Quintin Pope comments on NVIDIA and Microsoft releases 530B parameter transformer model, Megatron-Turing NLG

Quintin Pope 12 Oct 2021 1:18 UTC
3 points
If you just look at models before GPT-3, the trend line you’d draw is still noticeably steeper than the actual line on the graph. (ELMO and BERT large are below trend while T5 and Megatron 8.3B are above.) The new Megatron would represent the biggest trend line undershoot.

Also, I think any post COVID speedup will be more than drown out by the recent slow down in the rate at which compute prices fall. They were dropping by an OOM every 4 years, but now it’s every 10-16 years.
- avturchin 12 Oct 2021 11:42 UTC
  3 points
  Parent
  We miss GPT-4 data point for this chart. New Megatron is more like one more replication of GPT-3, and another one is new Chinese 245 Billion parameters model. But Google had trillion parameter model in fall 2020.

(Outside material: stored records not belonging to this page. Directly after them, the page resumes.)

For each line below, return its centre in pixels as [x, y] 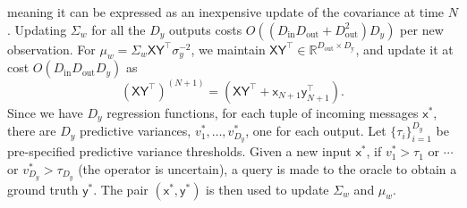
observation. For [51, 49]
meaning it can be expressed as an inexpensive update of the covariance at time [226, 12]
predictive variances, [136, 131]
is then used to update [267, 189]
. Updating [37, 29]
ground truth [43, 189]
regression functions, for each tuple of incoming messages [263, 112]
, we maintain [228, 49]

  - sanxiyn 12 Oct 2021 12:50 UTC
    3 points
    Parent
    Better citation for Chinese 245B model here: Yuan 1.0: Large-Scale Pre-trained Language Model in Zero-Shot and Few-Shot Learning.
  - sanxiyn 12 Oct 2021 12:49 UTC
    3 points
    Parent
    Google had trillion parameter model in fall 2020.
    That’s new to me. Any citation for this?
    - tonyleary 20 Oct 2021 14:33 UTC
      3 points
      Parent
      https://arxiv.org/abs/2101.03961
    - avturchin 12 Oct 2021 15:25 UTC
      2 points
      Parent
      It was not google, but Microsoft: in September 2020 they wrote: “The trillion-parameter model has 298 layers of Transformers with a hidden dimension of 17,408 and is trained with sequence length 2,048 and batch size 2,048.” https://www.microsoft.com/en-us/research/blog/deepspeed-extreme-scale-model-training-for-everyone/
      - gwern 12 Oct 2021 17:06 UTC
        14 points
        Parent
        That was just the tech demo. It obviously wasn’t actually trained, just demoed for a few steps to show that the code works. If they had trained it back then, they’d, well, have announced it like OP! OP is what they’ve trained for-reals after further fiddling with that code.
- Xylitol 12 Oct 2021 3:08 UTC
  1 point
  Parent
  I’m not sure how relevant the slowdown in compute price decrease is to this chart, since it starts in 2018 and the slowdown started 6-8 years ago; likewise, AlexNet, the breakout moment for deep learning, was 9 years ago. So if compute price is the primary rate-limiter, I’d think it would have a more gradual, consistent effect as models get bigger and bigger. The slowdown may mean that models cost quite a lot to train, but clearly huge companies like Nvidia and Microsoft haven’t started shying away yet from spending absurd amounts of money to keep growing their models.